Step 4: Check for continuity of $g(x)$ at $x=1$. To check for continuity at $x=1$, we need to evaluate the left-hand limit, the right-hand limit, and the function value at $x=1$. Left-hand limit: $\lim_{x \to 1^-} g(x) = \lim_{x \to 1^-} \left(\frac{x}{2} + \frac{2}{x}\right) = \frac{1}{2} + \frac{2}{1} = \frac{1}{2} + 2 = \frac{5}{2}$. Right-hand limit: $\lim_{x \to 1^+} g(x) = \lim_{x \to 1^+} \left(\frac{3}{2} + x\right) = \frac{3}{2} + 1 = \frac{5}{2}$. Function value at $x=1$: $g(1) = \frac{1}{2} + \frac{2}{1} = \frac{5}{2}$. Since $\lim_{x \to 1^-} g(x) = \lim_{x \to 1^+} g(x) = g(1) = \frac{5}{2}$, the function $g(x)$ is continuous at $x=1$.

Step 5: Check for differentiability of $g(x)$ at $x=1$. To check for differentiability at $x=1$, we need to find the left-hand derivative and the right-hand derivative at $x=1$. Left-hand derivative: The derivative of the first piece is $\frac{d}{dx}\left(\frac{x}{2} + \frac{2}{x}\right) = \frac{1}{2} - \frac{2}{x^2}$. So, the left-hand derivative at $x=1$ is: $g'_{-}(1) = \lim_{x \to 1^-} \left(\frac{1}{2} - \frac{2}{x^2}\right) = \frac{1}{2} - \frac{2}{1^2} = \frac{1}{2} - 2 = -\frac{3}{2}$. Right-hand derivative: The derivative of the second piece is $\frac{d}{dx}\left(\frac{3}{2} + x\right) = 1$. So, the right-hand derivative at $x=1$ is: $g'_{+}(1) = \lim_{x \to 1^+} 1 = 1$. Since the left-hand derivative ($-\frac{3}{2}$) is not equal to the right-hand derivative ($1$), the function $g(x)$ is not differentiable at $x=1$.

Step 6: Analyze the continuity and differentiability for $x \in (0, 1)$ and $x \in (1, 2)$. For $0 < x < 1$, $g(x) = \frac{x}{2} + \frac{2}{x}$. This is a rational function, and its denominator is non-zero in this interval.
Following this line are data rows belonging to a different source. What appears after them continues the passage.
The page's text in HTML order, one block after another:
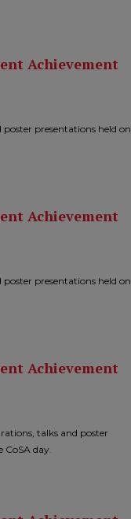
Achievement
poster presentations held on
Achievement
poster presentations held on
Achievement
talks and poster
day.
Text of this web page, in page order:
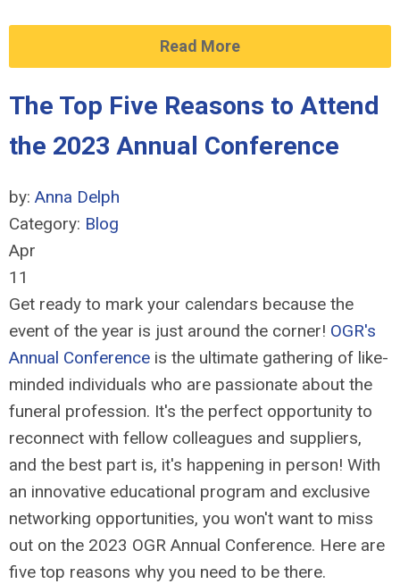
Read More
The Top Five Reasons to Attend
the 2023 Annual Conference
by: Anna Delph
Category: Blog
Apr
11
Get ready to mark your calendars because the
event of the year is just around the corner! OGR's
Annual Conference is the ultimate gathering of like-
minded individuals who are passionate about the
funeral profession. It's the perfect opportunity to
reconnect with fellow colleagues and suppliers,
and the best part is, it's happening in person! With
an innovative educational program and exclusive
networking opportunities, you won't want to miss
out on the 2023 OGR Annual Conference. Here are
five top reasons why you need to be there.
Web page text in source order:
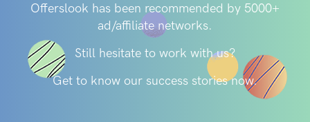
Offerslook has been recommended by 5000+
ad/affiliate networks.
Still hesitate to work with us?
Get to know our success stories now.
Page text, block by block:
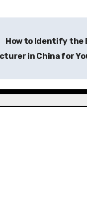
How to Identify the
in China for
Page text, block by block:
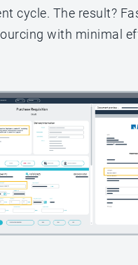
cycle. The result?
with minimal
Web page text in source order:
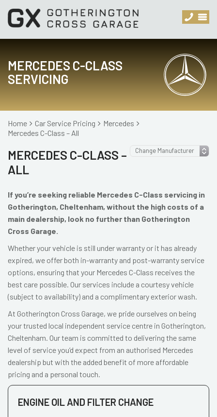
MERCEDES C-CLASS
SERVICING
Home Car Service Pricing
Mercedes
Mercedes C-Class – All
MERCEDES C-CLASS –
ALL
If you’re seeking reliable Mercedes C-Class servicing in
Gotherington, Cheltenham, without the high costs of a
main dealership, look no further than Gotherington
Cross Garage.
Whether your vehicle is still under warranty or it has already
expired, we offer both in-warranty and post-warranty service
options, ensuring that your Mercedes C-Class receives the
best care possible. Our services include a courtesy vehicle
(subject to availability) and a complimentary exterior wash.
At Gotherington Cross Garage, we pride ourselves on being
your trusted local independent service centre in Gotherington,
Cheltenham. Our team is committed to delivering the same
level of service you’d expect from an authorised Mercedes
dealership but with the added benefit of more affordable
pricing and a personal touch.
ENGINE OIL AND FILTER CHANGE
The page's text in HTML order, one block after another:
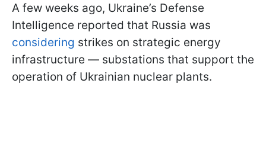
A few weeks ago, Ukraine’s Defense
Intelligence reported that Russia was
considering strikes on strategic energy
infrastructure — substations that support the
operation of Ukrainian nuclear plants.
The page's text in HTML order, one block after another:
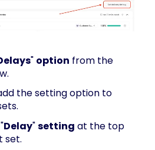
" option from the
the setting option to
Delay"setting at the top
set.
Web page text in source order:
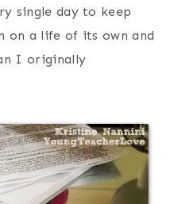
single day to keep
on a life of its own and
I originally
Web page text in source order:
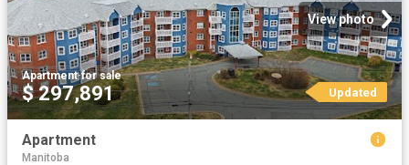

Thus, $g(x)$ is continuous and differentiable for all $x \in (0, 1)$. For $1 < x < 2$, $g(x) = \frac{3}{2} + x$. This is a linear function, which is continuous and differentiable for all $x \in (1, 2)$.

Step 7: Conclude about the properties of $g(x)$ at $x=1$. From Step 4, $g(x)$ is continuous at $x=1$. From Step 5, $g(x)$ is not differentiable at $x=1$.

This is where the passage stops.